Habrá pocos que no recuerden en la película Náufrago la relación que establece Tom Hanks con un fetiche al que atribuye la condición de acompañante durante una soledad devastadora. Se trataba de un balón de voleibol de la marca Wilson, de los pocos objetos que se salvan del naufragio y al que el protagonista convierte en acompañante en su aislamiento accidental.

El náufrago tiene tanta necesidad de compañía que no resiste la tentación de otorgar aliento humano, como el fuego de Prometeo, a un balón que según avanza la película va adquiriendo talla de ser vivo y sujeto de simpatía. Suena bien. La soledad impele a construirse un fetiche con el que mantener una relación que abone la sociabilidad sesgada por el aislamiento.

Por eso yo decidí hacer lo mismo en este tiempo de cuarentena. Y durante unos días me dediqué a observar los alrededores de mi casa, perdón, los interiores de mi casa, para hacer un casting riguroso y seleccionar a quien podría ser mi nuevo compañero o compañera de fatigas confinadas. Después de desechar calderos que se irritaban al calor del fuego, cojines sobreexplotados y empapados en sudor, lámparas envaradas incapaces del menor gesto de acercamiento y tantos y tantos objetos gastados por el uso me decidí por el cepillo de barrer.

Fue un flechazo. Mientras barría lanzaba la vista buscando el cascabeleo de Cupido al fijar los ojos en algún componente del paisaje del salón, pero el resultado era infructuoso. A punto de desistir, paré mi faena y me apoyé sobre él, con la barbilla sobre su extremo forrado de plástico. Fue entonces cuando el contacto dérmico con él descalabró mis hormonas. Lo cogí por el tronco, me lo alejé y debió de ser la sensación de dama que espera ser invitada a bailar lo que me sedujo al instante. Con mucha ceremonia le di la vuelta y se me quedó su cabellera hirsuta y bien alineada a la altura de mis ojos. Me persuadió su aspecto andrógino, sin insinuación de sexo pero con una clara vocación de ser humano para la compañía y el diálogo.

—¿Cómo es que he tardado tanto en darme cuenta? —le dije.

—Yo, sin embargo, sabía que tarde o temprano acabarías conmigo. El roce hace el cariño —me contestó, o al menos así quise que fuera.

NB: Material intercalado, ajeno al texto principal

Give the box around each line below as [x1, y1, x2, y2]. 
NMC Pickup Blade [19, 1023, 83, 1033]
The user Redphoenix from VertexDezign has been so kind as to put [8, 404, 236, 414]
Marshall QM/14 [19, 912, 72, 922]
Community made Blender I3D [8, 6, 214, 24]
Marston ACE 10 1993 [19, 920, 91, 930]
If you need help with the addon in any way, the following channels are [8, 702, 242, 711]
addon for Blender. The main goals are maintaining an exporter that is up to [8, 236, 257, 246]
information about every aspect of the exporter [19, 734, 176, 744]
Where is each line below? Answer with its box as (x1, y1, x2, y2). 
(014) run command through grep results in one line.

E iniciamos una entrañable relación de tú a tú. Lo sentaba en el sofá frente al mío y le contaba cualquier trivialidad o cualquier fruslería sentimental. Un día era una esbelta muchacha radiante de simetría, y yo me acercaba a su melena negra y con ternura le limpiaba las puntas de pelusa antigua. Otro día era un atleta de cuerpo delgado, como un cangallo, y confundía los residuos que caían de su pelambre con el sudor de su vaivén barrendero. Y hablábamos abiertamente de todo. Él (o ella) me escuchaba atento, con su recia figura sobresaliendo del respaldo del sofá. Le conté que la soledad me estaba matando pero que su presencia en aquel salón comenzaba a llenar los agujeros de silencio y abandono por tantos días de confinamiento. Él parecía hacerse eco de todo mi basurero sentimental, incluso me parecía que sus cabellos cimbreaban como señal de su infinita comprensión. Hasta que llegó el día aciago.

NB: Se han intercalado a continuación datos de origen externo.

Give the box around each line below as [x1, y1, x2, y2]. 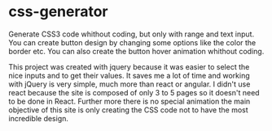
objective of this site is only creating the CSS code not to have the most [8, 104, 248, 115]
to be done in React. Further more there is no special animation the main [8, 96, 251, 106]
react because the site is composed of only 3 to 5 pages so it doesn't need [8, 87, 260, 97]
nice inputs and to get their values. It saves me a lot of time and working [8, 70, 250, 80]
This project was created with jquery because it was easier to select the [8, 61, 250, 71]
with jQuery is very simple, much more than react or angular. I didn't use [8, 79, 251, 89]
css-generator [8, 2, 108, 21]
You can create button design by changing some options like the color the [8, 37, 257, 47]

—Tú no sabes lo que es el sufrimiento —me espetó sin preámbulos.

—¿Cómo?

Entonces me lo reveló todo. Hacía unos meses que había comprado un robot de limpieza, la rumbosa Roomba. Un artilugio electrónico que me había hecho las delicias soltándose a rodar por toda la casa y con la que me encontraba tan satisfecho que me gustaba dirigirme cariñosamente a ella como un chucho inquieto que iba de aquí para allá con una confianza asombrosa.

—Veía desde la rendija de la despensa cómo la tratabas, cómo dejabas que se acercara hasta tus pies y te cosquilleara, cómo le permitías que te hablara en chino mandarín para contestarle con requiebros amorosos, cómo le cogías por debajo el depósito de los residuos y frotabas y frotabas dentro de sus paredes y luego las humedecías hasta conseguir un brillo aguanoso. Y mientras yo, arrumbado y rebajado a trabajos eventuales, solo para los rincones adonde la princesa no puede llegar con su redondez aristocrática. Eso sí es sufrimiento y desolación.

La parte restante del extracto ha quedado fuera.